▶ _EXERCISE INPUT_:
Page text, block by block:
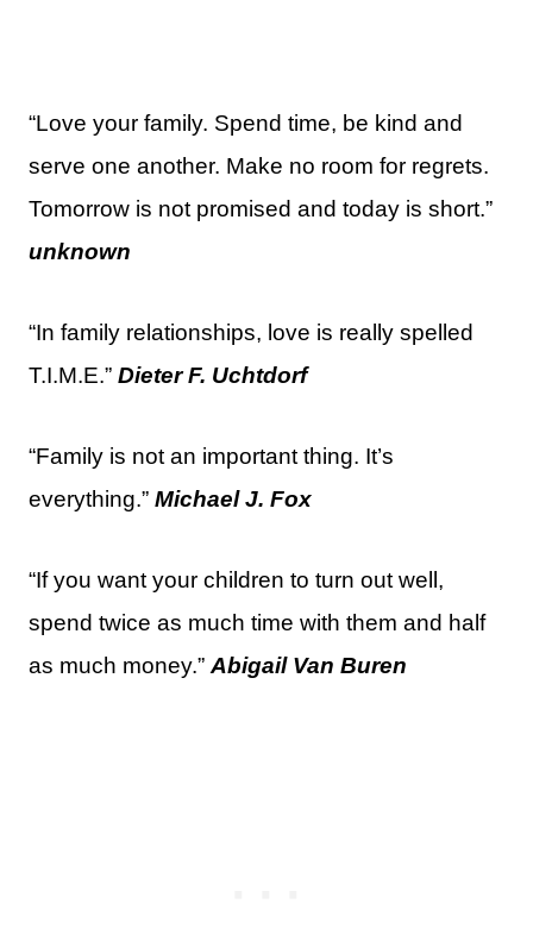
“Love your family. Spend time, be kind and
serve one another. Make no room for regrets.
Tomorrow is not promised and today is short.”
unknown
“In family relationships, love is really spelled
T.I.M.E.” Dieter F. Uchtdorf
“Family is not an important thing. It’s
everything.” Michael J. Fox
“If you want your children to turn out well,
spend twice as much time with them and half
as much money.” Abigail Van Buren
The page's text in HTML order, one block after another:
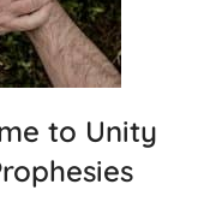
to Unity
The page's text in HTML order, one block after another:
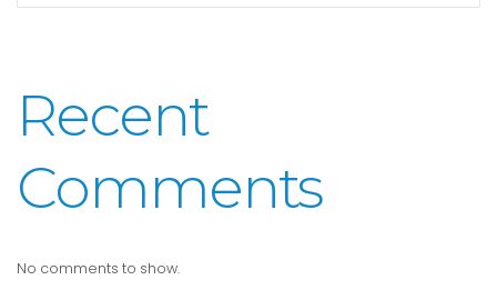
Recent
Comments
No comments to show.
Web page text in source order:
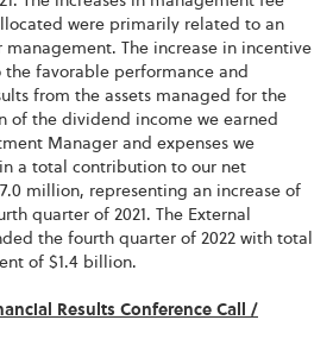
were primarily related to an
management. The increase in incentive
favorable performance and
from the assets managed for the
of the dividend income we earned
Manager and expenses we
a total contribution to our net
million, representing an increase of
quarter of 2021. The External
the fourth quarter of 2022 with total
of $1.4 billion.
Results Conference Call /
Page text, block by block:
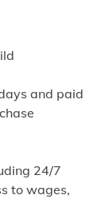
and paid
24/7
to wages,
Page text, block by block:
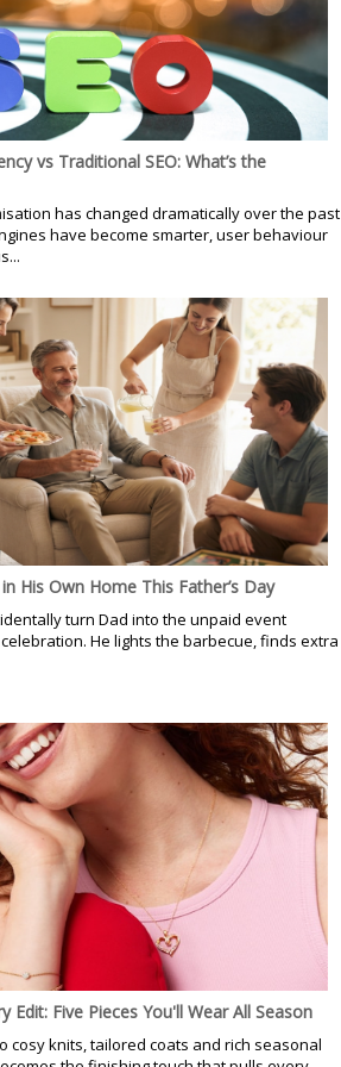
vs Traditional SEO: What’s the
has changed dramatically over the past
have become smarter, user behaviour
His Own Home This Father’s Day
turn Dad into the unpaid event
He lights the barbecue, finds extra
Edit: Five Pieces You'll Wear All Season
cosy knits, tailored coats and rich seasonal
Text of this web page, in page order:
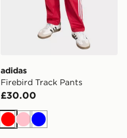
adidas
Firebird Track Pants
£30.00
RedPinkBlue

▶ _EXERCISE_: Nothing but the lines from the line containing "Web page text" through the last line of the listing above should appear, output exactly, with no pictures.

▶ _PROBLEM SOLUTION_:
Web page text in source order:
were primarily related to an
management. The increase in incentive
favorable performance and
from the assets managed for the
of the dividend income we earned
Manager and expenses we
a total contribution to our net
million, representing an increase of
quarter of 2021. The External
the fourth quarter of 2022 with total
of $1.4 billion.
Results Conference Call /
Page text, block by block:
and paid
24/7
to wages,
Page text, block by block:
vs Traditional SEO: What’s the
has changed dramatically over the past
have become smarter, user behaviour
His Own Home This Father’s Day
turn Dad into the unpaid event
He lights the barbecue, finds extra
Edit: Five Pieces You'll Wear All Season
cosy knits, tailored coats and rich seasonal
Text of this web page, in page order:
adidas
Firebird Track Pants
£30.00
RedPinkBlue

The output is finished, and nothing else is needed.